- **Problem statement**
Reproduce the records below exactly, but only between the lines holding "Questions and instructions" and "Warning: these figures indicate the number of", inclusive.

Stored data
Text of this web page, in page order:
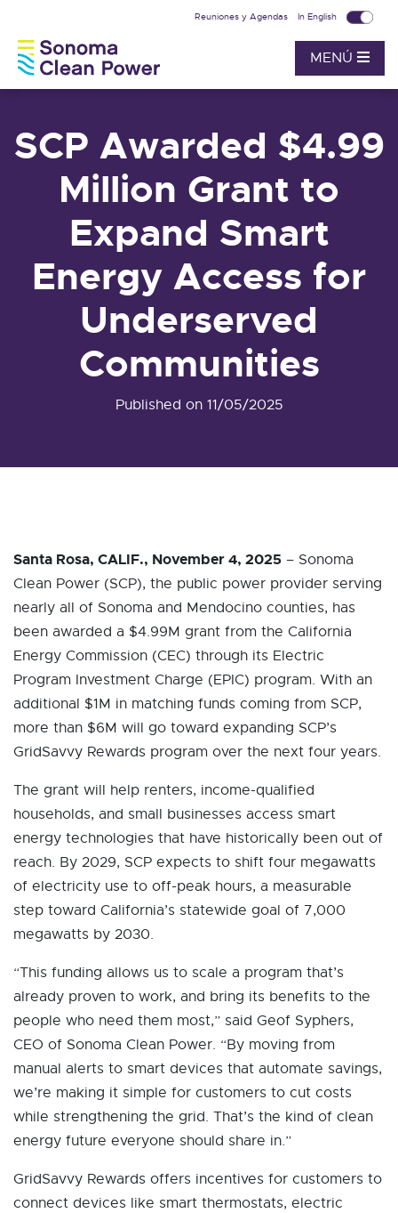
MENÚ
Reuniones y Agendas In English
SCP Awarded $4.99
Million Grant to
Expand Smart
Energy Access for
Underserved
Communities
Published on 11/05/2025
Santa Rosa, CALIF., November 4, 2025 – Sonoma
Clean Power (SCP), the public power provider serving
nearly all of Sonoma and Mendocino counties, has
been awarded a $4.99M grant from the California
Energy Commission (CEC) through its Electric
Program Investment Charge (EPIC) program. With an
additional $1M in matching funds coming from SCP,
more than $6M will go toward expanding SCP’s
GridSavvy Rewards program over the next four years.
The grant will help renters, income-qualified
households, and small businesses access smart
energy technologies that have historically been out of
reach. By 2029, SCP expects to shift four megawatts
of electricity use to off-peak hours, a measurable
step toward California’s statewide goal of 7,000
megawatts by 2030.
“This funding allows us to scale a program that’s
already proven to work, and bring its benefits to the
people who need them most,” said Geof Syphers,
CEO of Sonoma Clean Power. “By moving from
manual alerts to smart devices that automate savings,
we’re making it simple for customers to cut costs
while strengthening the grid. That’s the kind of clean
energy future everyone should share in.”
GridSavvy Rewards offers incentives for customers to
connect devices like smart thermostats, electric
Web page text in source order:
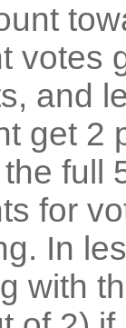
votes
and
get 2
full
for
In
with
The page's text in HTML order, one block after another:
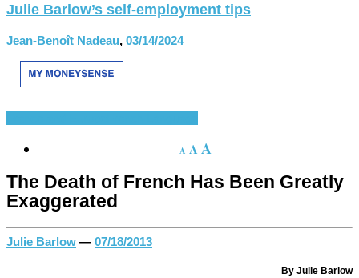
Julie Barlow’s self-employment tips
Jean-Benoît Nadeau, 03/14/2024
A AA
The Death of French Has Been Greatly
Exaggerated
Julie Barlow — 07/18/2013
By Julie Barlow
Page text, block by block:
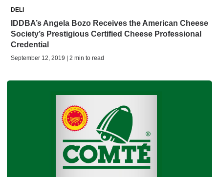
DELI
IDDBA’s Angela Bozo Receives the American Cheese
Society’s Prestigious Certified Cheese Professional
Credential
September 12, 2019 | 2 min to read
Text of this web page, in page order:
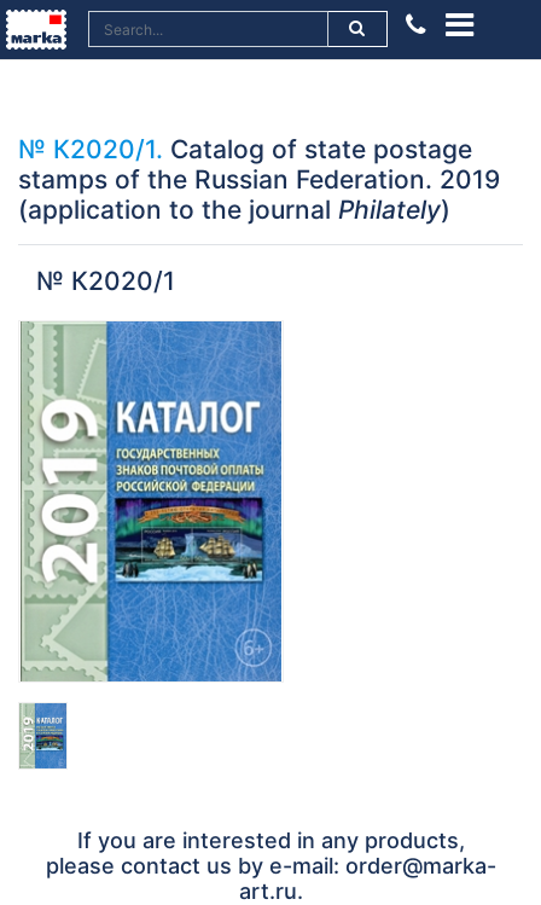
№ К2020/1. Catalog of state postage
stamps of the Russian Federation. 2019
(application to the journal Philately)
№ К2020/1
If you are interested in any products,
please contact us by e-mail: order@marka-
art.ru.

==

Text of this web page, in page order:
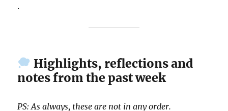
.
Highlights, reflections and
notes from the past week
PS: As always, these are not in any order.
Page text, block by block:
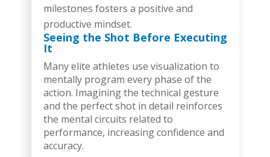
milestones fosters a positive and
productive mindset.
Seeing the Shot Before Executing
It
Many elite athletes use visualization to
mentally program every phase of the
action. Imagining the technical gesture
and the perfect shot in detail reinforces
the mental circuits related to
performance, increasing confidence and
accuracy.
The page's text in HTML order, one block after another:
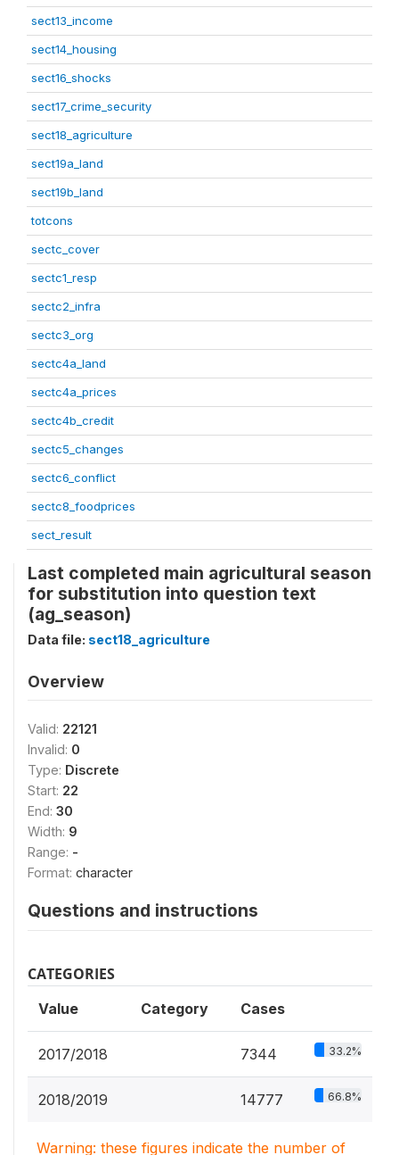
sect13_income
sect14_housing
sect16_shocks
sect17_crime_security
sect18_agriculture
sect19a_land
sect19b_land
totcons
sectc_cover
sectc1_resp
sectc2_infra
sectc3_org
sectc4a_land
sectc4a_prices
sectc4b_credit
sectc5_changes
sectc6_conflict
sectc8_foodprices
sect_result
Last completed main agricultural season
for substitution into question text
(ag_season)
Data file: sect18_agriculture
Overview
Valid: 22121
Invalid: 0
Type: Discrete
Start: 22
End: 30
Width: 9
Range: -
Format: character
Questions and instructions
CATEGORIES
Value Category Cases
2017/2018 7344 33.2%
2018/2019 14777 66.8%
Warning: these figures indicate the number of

- **Expected output**
Questions and instructions
CATEGORIES
Value Category Cases
2017/2018 7344 33.2%
2018/2019 14777 66.8%
Warning: these figures indicate the number of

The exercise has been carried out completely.